El entusiasmo por la próxima Copa Mundial de Fútbol se ve opacado por las preocupaciones relacionadas a movilidad, congestión urbana y un posible aumento en el costo de vida en las tres ciudades mexicanas que serán sede del torneo, de acuerdo con una encuesta realizada por investigadores del Instituto de Geografía (IGg) de la Universidad Nacional Autónoma de México (UNAM) y de la Universidad de las Islas Baleares, en España.
En el sondeo participaron 460 personas residentes de la Ciudad de México, Monterrey y Guadalajara, metrópolis que albergarán 13 partidos mundialistas, incluido el encuentro inaugural. Además de la edición de 2026, México también fue anfitrión del Mundial en 1970 y 1986. Con ello, se convertirá en el primer y único país en la historia en organizar una Copa Mundial de Futbol en tres ocasiones (aunque esta última edición sea compartida con Estados Unidos y Canadá).
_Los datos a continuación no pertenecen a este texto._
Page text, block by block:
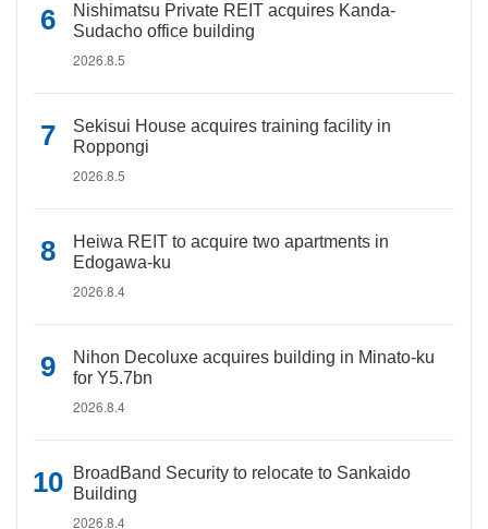
Nishimatsu Private REIT acquires Kanda-
Sudacho office building
2026.8.5
Sekisui House acquires training facility in
Roppongi
2026.8.5
Heiwa REIT to acquire two apartments in
Edogawa-ku
2026.8.4
Nihon Decoluxe acquires building in Minato-ku
for Y5.7bn
2026.8.4
BroadBand Security to relocate to Sankaido
Building
2026.8.4
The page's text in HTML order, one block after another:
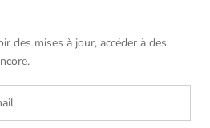
des mises à jour, accéder à des
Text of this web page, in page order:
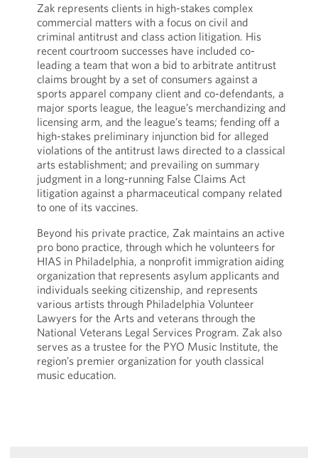
Zak represents clients in high-stakes complex
commercial matters with a focus on civil and
criminal antitrust and class action litigation. His
recent courtroom successes have included co-
leading a team that won a bid to arbitrate antitrust
claims brought by a set of consumers against a
sports apparel company client and co-defendants, a
major sports league, the league’s merchandizing and
licensing arm, and the league’s teams; fending off a
high-stakes preliminary injunction bid for alleged
violations of the antitrust laws directed to a classical
arts establishment; and prevailing on summary
judgment in a long-running False Claims Act
litigation against a pharmaceutical company related
to one of its vaccines.
Beyond his private practice, Zak maintains an active
pro bono practice, through which he volunteers for
HIAS in Philadelphia, a nonprofit immigration aiding
organization that represents asylum applicants and
individuals seeking citizenship, and represents
various artists through Philadelphia Volunteer
Lawyers for the Arts and veterans through the
National Veterans Legal Services Program. Zak also
serves as a trustee for the PYO Music Institute, the
region’s premier organization for youth classical
music education.
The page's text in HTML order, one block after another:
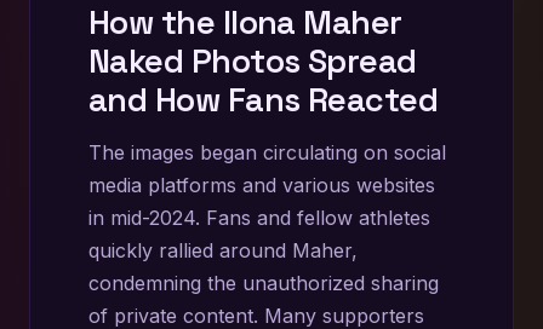
How the Ilona Maher
Naked Photos Spread
and How Fans Reacted
The images began circulating on social
media platforms and various websites
in mid-2024. Fans and fellow athletes
quickly rallied around Maher,
condemning the unauthorized sharing
of private content. Many supporters
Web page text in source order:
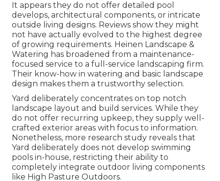
It appears they do not offer detailed pool
develops, architectural components, or intricate
outside living designs. Reviews show they might
not have actually evolved to the highest degree
of growing requirements. Heinen Landscape &
Watering has broadened from a maintenance-
focused service to a full-service landscaping firm.
Their know-how in watering and basic landscape
design makes them a trustworthy selection.
Yard deliberately concentrates on top notch
landscape layout and build services. While they
do not offer recurring upkeep, they supply well-
crafted exterior areas with focus to information.
Nonetheless, more research study reveals that
Yard deliberately does not develop swimming
pools in-house, restricting their ability to
completely integrate outdoor living components
like High Pasture Outdoors.
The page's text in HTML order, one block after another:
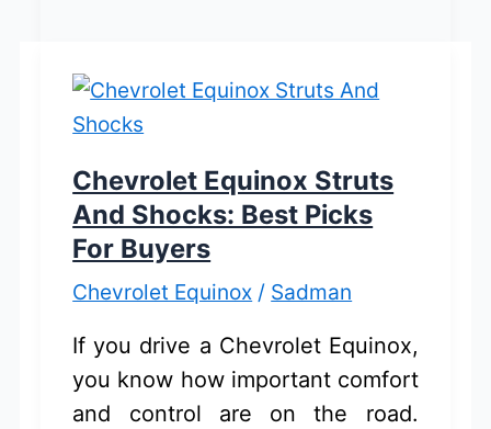
Mats:
Best
Buying
Guide
Chevrolet Equinox Struts
And Shocks: Best Picks
For Buyers
Chevrolet Equinox / Sadman
If you drive a Chevrolet Equinox,
you know how important comfort
and control are on the road.
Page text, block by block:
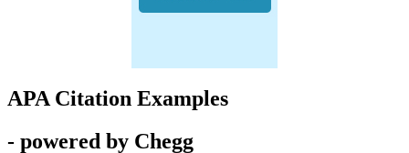
APA Citation Examples
- powered by Chegg

A pesar de este hito, los habitantes de las sedes mundialistas muestran un ánimo moderado. En una escala del 1 al 5, los participantes otorgaron una calificación de 2.57 al nivel de entusiasmo que les genera el torneo, mientras que la capacidad del evento para fomentar un sentimiento de unidad solo obtuvo 2.54 puntos.
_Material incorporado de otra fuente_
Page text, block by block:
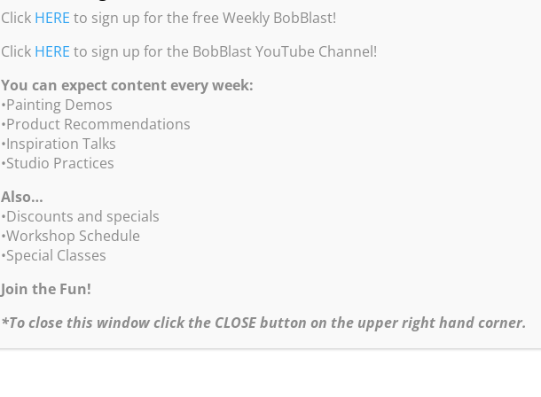
Can’t make it to a Robert Burridge Workshop? This is the perfect
combo for you to learn & practice Bob’s Loosen Up Painting
3 Essential Art Studio and Plein Air Guides
•Click here to order – Printed Loosen Up Combo
•Clickhereto order – Digital Loosen Up Combo
Click HERE to sign up for the free Weekly BobBlast!
Click HERE to sign up for the BobBlast YouTube Channel!
You can expect content every week:
•Painting Demos
•Product Recommendations
•Inspiration Talks
•Studio Practices
Also…
•Discounts and specials
•Workshop Schedule
•Special Classes
Join the Fun!
*To close this window click the CLOSE button on the upper right hand corner.
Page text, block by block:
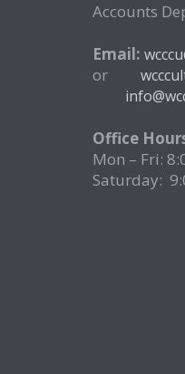
Accounts
Email:
or
Office
Mon – Fri:
Saturday:
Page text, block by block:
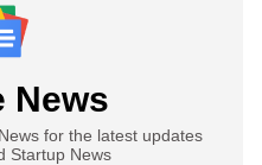
News
for the latest updates
Startup News
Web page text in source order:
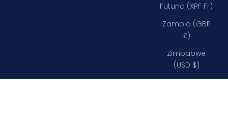
Futuna (XPF Fr)
Zambia (GBP
£)
Zimbabwe
(USD $)
Inglefield Clips
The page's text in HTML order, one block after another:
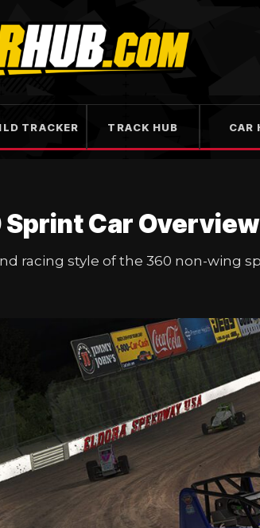
TRACKER TRACK HUB CAR
Sprint Car
racing style of the 360 non-wing
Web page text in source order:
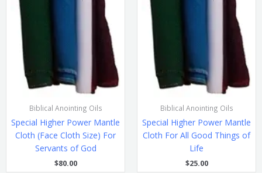
Biblical Anointing Oils
Special Higher Power Mantle
Cloth (Face Cloth Size) For
Servants of God
$80.00
Biblical Anointing Oils
Special Higher Power Mantle
Cloth For All Good Things of
Life
$25.00
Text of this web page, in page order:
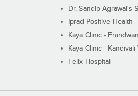
Dr. Sandip Agrawal's
Iprad Positive Health
Kaya Clinic -
Kaya Clinic -
Felix Hospital
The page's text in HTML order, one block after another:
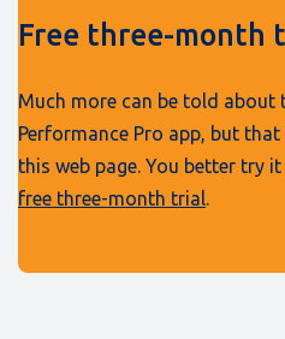
Free three-month
Much more can be told about
Performance Pro app, but
this web page. You better try
free three-month trial.
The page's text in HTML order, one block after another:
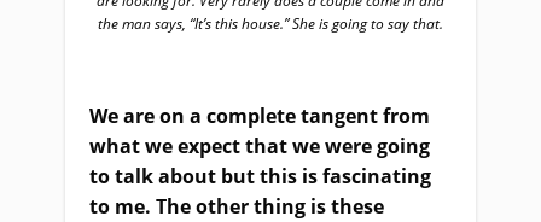
the man says, “It’s this house.” She is going to say that.
Weare on a complete tangent from
what we expect that we were going
to talk about butthis is fascinating
to me. The other thing is these

El futbol es considerado el deporte con mayor número de seguidores a escala global. Se estima que cerca de la mitad de la población mundial (alrededor de 4,000 millones de personas) es aficionada a esta disciplina.
Ilia Alvarado Sizzo, investigadora del IGg, recuerda que en sus inicios, “la Copa Mundial de Futbol surgió vinculada al encuentro entre pueblos y al espíritu de cooperación internacional, pero con el paso del tiempo se ha transformado en una enorme industria profundamente relacionada con el mercado, el turismo y el capital financiero”.
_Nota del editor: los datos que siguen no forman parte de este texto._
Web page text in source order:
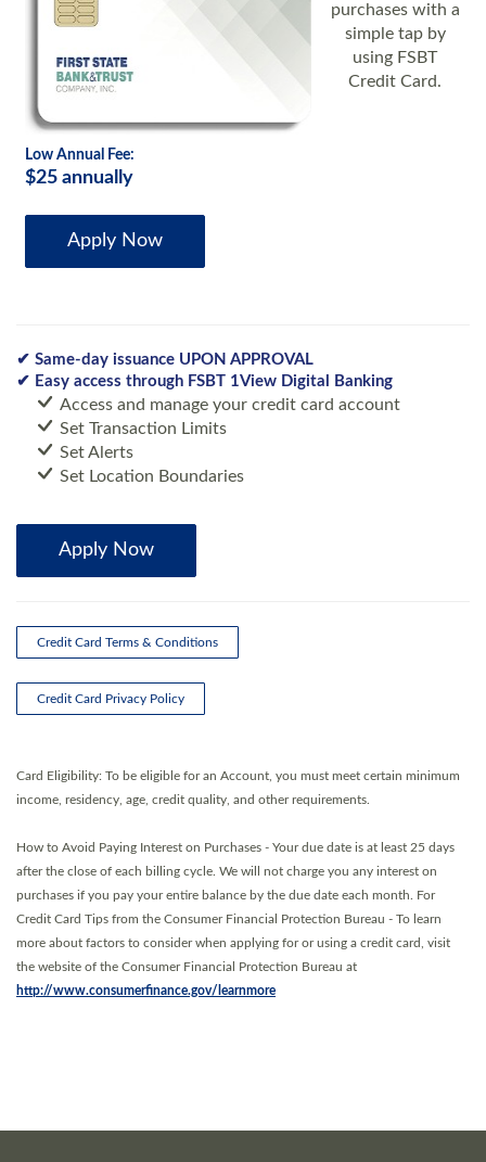
Low Annual Fee:
$25 annually
Apply Now
purchases with a
simple tap by
using FSBT
Credit Card.
✔ Same-day issuance UPON APPROVAL
✔ Easy access through FSBT 1View Digital Banking
Access and manage your credit card account
Set Transaction Limits
Set Alerts
Set Location Boundaries
Apply Now
Credit Card Terms & Conditions
Credit Card Privacy Policy
Card Eligibility: To be eligible for an Account, you must meet certain minimum
income, residency, age, credit quality, and other requirements.
How to Avoid Paying Interest on Purchases - Your due date is at least 25 days
after the close of each billing cycle. We will not charge you any interest on
purchases if you pay your entire balance by the due date each month. For
Credit Card Tips from the Consumer Financial Protection Bureau - To learn
more about factors to consider when applying for or using a credit card, visit
the website of the Consumer Financial Protection Bureau at
http://www.consumerfinance.gov/learnmore
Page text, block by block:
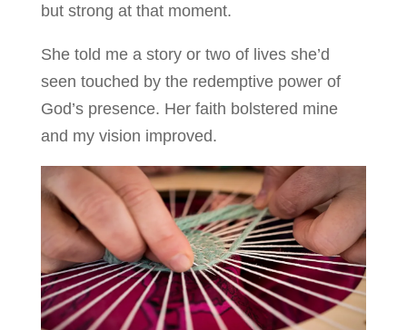
but strong at that moment.
She told me a story or two of lives she’d
seen touched by the redemptive power of
God’s presence. Her faith bolstered mine
and my vision improved.
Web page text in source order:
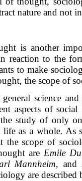
nature and not
is another
reaction to the
to make
the scope of
science
aspects of
the study of only
as a whole. As
the scope of
areEmile
Mannheim, and
are described
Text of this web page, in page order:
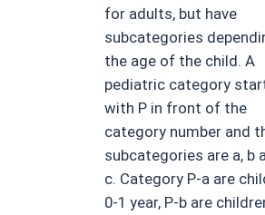
for adults, but have
subcategories
the age of the child. A
pediatric category
with P in front of the
category number and
subcategories are a, b
c. Category P-a are
0-1 year, P-b are
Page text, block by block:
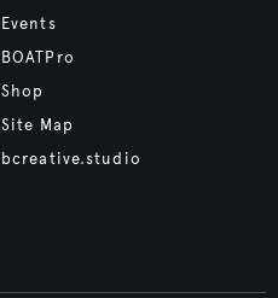
Events
BOATPro
Shop
Site Map
bcreative.studio
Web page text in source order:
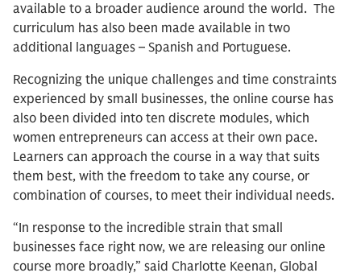
available to a broader audience around the world. The
curriculum has also been made available in two
additional languages – Spanish and Portuguese.
Recognizing the unique challenges and time constraints
experienced by small businesses, the online course has
also been divided into ten discrete modules, which
women entrepreneurs can access at their own pace.
Learners can approach the course in a way that suits
them best, with the freedom to take any course, or
combination of courses, to meet their individual needs.
“In response to the incredible strain that small
businesses face right now, we are releasing our online
course more broadly,” said Charlotte Keenan, Global
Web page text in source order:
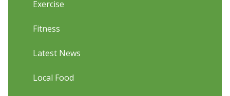
Exercise
Fitness
Latest News
Local Food
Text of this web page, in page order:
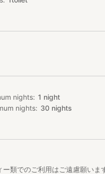
nights 1 night
nights
30nights
類でのご利用はご遠慮願いま
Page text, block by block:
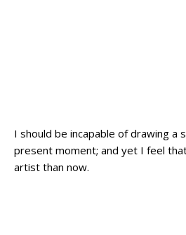
I should be incapable of drawing a
present moment; and yet I feel
artist than now.

Los académicos consideran que esta transformación tiene efectos en la vida cotidiana de las ciudades que reciben el torneo, ya que modifica la movilidad, el espacio público, el turismo, los precios de la vivienda y las dinámicas urbanas en general. En este sentido, el Mundial puede entenderse como un espejo de las tensiones urbanas contemporáneas, a través del cual las personas evalúan su ciudad desde la experiencia cotidiana.
Entre afectaciones a la movilidad y una distribución desigual de las ganancias
Los resultados del sondeo respaldan esta premisa. Los encuestados señalaron como principales preocupaciones el aumento del tráfico y la congestión, las dificultades para desplazarse diariamente, el encarecimiento de la vida, el incremento del ruido y la contaminación, así como el posible desplazamiento de residentes.
A ello se suma una marcada desconfianza en la capacidad de las autoridades para administrar adecuadamente los recursos públicos, transparentar los procesos logísticos y administrativos, combatir la corrupción y priorizar el bienestar colectivo por encima de los intereses comerciales. En estos rubros, las calificaciones se ubicaron por debajo de los 2 puntos.
Luis Alfonso Escudero, investigador del Departamento de Geografía de la Universidad de las Islas Baleares, sostiene que el Mundial de Futbol no es solo un gran evento deportivo. A su juicio, en la actualidad, representa uno de los mayores espectáculos globales del capitalismo contemporáneo.
“La ampliación de hasta 48 selecciones y la concentración en grandes ciudades responden más a la lógica del mercado, de la televisión y de las apuestas deportivas que a la esencia tradicional del futbol y de la experiencia ciudadana del Mundial”, afirmó.